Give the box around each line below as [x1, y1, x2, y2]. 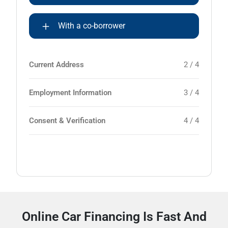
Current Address [29, 60, 84, 69]
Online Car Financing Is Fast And [21, 209, 207, 224]
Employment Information [29, 88, 111, 97]
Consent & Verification [29, 116, 105, 125]
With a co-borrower [58, 21, 125, 31]
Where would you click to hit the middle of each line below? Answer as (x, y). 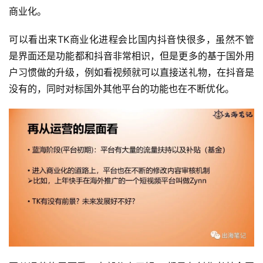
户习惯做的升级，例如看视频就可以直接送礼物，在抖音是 (131, 72)
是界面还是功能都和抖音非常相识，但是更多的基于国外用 (131, 55)
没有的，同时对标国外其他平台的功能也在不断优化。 (122, 88)
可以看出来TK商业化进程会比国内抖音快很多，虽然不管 (131, 39)
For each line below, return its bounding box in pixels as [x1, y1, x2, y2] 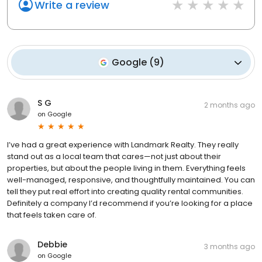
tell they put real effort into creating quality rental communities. [7, 186, 243, 198]
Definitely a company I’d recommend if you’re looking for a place [7, 198, 253, 209]
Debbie [37, 239, 67, 251]
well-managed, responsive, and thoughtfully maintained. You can [7, 174, 255, 186]
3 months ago [204, 242, 255, 252]
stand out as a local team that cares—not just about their [7, 151, 221, 163]
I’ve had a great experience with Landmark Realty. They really [7, 139, 239, 151]
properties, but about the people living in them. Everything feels [7, 163, 246, 174]
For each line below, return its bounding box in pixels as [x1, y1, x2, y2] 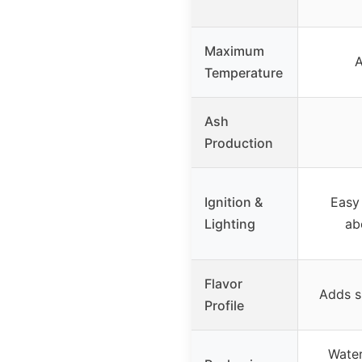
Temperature [204, 64, 283, 81]
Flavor [204, 275, 242, 292]
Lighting [204, 215, 255, 232]
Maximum [204, 42, 264, 59]
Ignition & [204, 193, 263, 210]
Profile [204, 297, 244, 314]
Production [204, 134, 273, 151]
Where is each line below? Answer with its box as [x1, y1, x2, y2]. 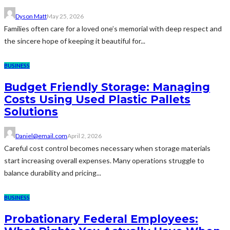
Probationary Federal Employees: [4, 212, 198, 225]
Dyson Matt [15, 12, 47, 21]
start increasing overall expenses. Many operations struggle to [4, 156, 204, 165]
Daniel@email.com [15, 132, 67, 140]
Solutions [4, 105, 58, 118]
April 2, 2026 [67, 132, 102, 140]
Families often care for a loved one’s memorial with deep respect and [4, 24, 222, 33]
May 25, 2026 [47, 12, 84, 21]

WORK TO BE COMPLETED:
Everything in the records should be repeated exactly except the images.

RESULT BELOW:
Give the box around each line below as [x1, y1, x2, y2]. 
Current Address [29, 60, 84, 69]
Online Car Financing Is Fast And [21, 209, 207, 224]
Employment Information [29, 88, 111, 97]
Consent & Verification [29, 116, 105, 125]
With a co-borrower [58, 21, 125, 31]
Where would you click to hit the middle of each line below? Answer as (x, y). 
户习惯做的升级，例如看视频就可以直接送礼物，在抖音是 (131, 72)
是界面还是功能都和抖音非常相识，但是更多的基于国外用 (131, 55)
没有的，同时对标国外其他平台的功能也在不断优化。 (122, 88)
可以看出来TK商业化进程会比国内抖音快很多，虽然不管 (131, 39)
For each line below, return its bounding box in pixels as [x1, y1, x2, y2] 
tell they put real effort into creating quality rental communities. [7, 186, 243, 198]
Definitely a company I’d recommend if you’re looking for a place [7, 198, 253, 209]
Debbie [37, 239, 67, 251]
well-managed, responsive, and thoughtfully maintained. You can [7, 174, 255, 186]
3 months ago [204, 242, 255, 252]
stand out as a local team that cares—not just about their [7, 151, 221, 163]
I’ve had a great experience with Landmark Realty. They really [7, 139, 239, 151]
properties, but about the people living in them. Everything feels [7, 163, 246, 174]
For each line below, return its bounding box in pixels as [x1, y1, x2, y2] 
Temperature [204, 64, 283, 81]
Flavor [204, 275, 242, 292]
Lighting [204, 215, 255, 232]
Maximum [204, 42, 264, 59]
Ignition & [204, 193, 263, 210]
Profile [204, 297, 244, 314]
Production [204, 134, 273, 151]
Where is each line below? Answer with its box as [x1, y1, x2, y2]. 
Probationary Federal Employees: [4, 212, 198, 225]
Dyson Matt [15, 12, 47, 21]
start increasing overall expenses. Many operations struggle to [4, 156, 204, 165]
Daniel@email.com [15, 132, 67, 140]
Solutions [4, 105, 58, 118]
April 2, 2026 [67, 132, 102, 140]
Families often care for a loved one’s memorial with deep respect and [4, 24, 222, 33]
May 25, 2026 [47, 12, 84, 21]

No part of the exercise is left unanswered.